The U.S. Environmental Protection Agency (EPA) under the Biden administration awarded $2 billion to a “green energy” nonprofit that appears to have been little more than a means to enrich left-wing activists such as former Democratic candidate Stacey Abrams.
Founded in 2023 as a coalition of nonprofits, corporations, unions, municipalities, and other groups, Power Forward Communities (PFC) bills itself as “the first national program to finance home energy efficiency upgrades at scale, saving Americans thousands of dollars on their utility bills every year.” It says it “will help homeowners, developers, and renters swap outdated, inefficient appliances with more efficient and modernized options, saving money for years ahead and ensuring our kids can grow up with cleaner, pollutant-free air.”
The organization’s website boasts more than 300 member organizations across 46 states but does not detail actual activities.
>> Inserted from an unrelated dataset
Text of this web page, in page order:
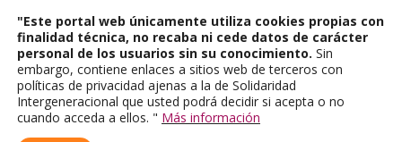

It does have job postings for three open positions and a form for people to sign up for more information.
The Washington Free Beacon reported that the Trump administration’s Department of Government Efficiency (DOGE) project, along with new EPA administrator Lee Zeldin, are raising questions about the $2 billion grant PFC received from the Biden EPA’s National Clean Investment Fund (NCIF), ostensibly for the “affordable decarbonization of homes and apartments throughout the country, with a particular focus on low-income and disadvantaged communities.”
PFC’s announcement of the grant is the organization’s only press release to date and is alarming given that the organization had somehow reported only $100 in revenue at the end of 2023.
“I made a commitment to members of Congress and to the American people to be a good steward of tax dollars and I’ve wasted no time in keeping my word,” Zeldin said. “When we learned about the Biden administration’s scheme to quickly park $20 billion outside the agency, we suspected that some organizations were created out of thin air just to take advantage of this.” Zeldin previously announced the Biden EPA had deposited the $20 billion in a Citibank account, apparently to make it harder for the next administration to retrieve and review it.
“As we continue to learn more about where some of this money went, it is even more apparent how far-reaching and widely accepted this waste and abuse has been,” he added. “It’s extremely concerning that an organization that reported just $100 in revenue in 2023 was chosen to receive $2 billion. That’s 20 million times the organization’s reported revenue.”
Daniel Turner, executive director of energy advocacy group Power the Future, told the Beacon that in his opinion “for an organization that has no experience in this, that was literally just established, and had $100 in the bank to receive a $2 billion grant — it doesn’t just fly in the face of common sense, it’s out and out fraud.”
Prominent among PFC’s insiders is Abrams, the former Georgia House minority leader best known for persistent false claims about having the state’s gubernatorial election stolen from her in 2018. Abrams founded two of PFC’s partner organizations (Southern Economic Advancement Project and Fair Count) and serves as lead counsel for a third group (Rewiring America) in the coalition. A longtime advocate of left-wing environmental policies, Abrams is also a member of the national advisory board for advocacy group Climate Power.
DOGE is currently conducting a thorough review of federal executive-branch spending for the Trump administration, efforts that left-wing activists are challenging in court. The official DOGE website currently claims credit for a total estimated savings of $55 billion.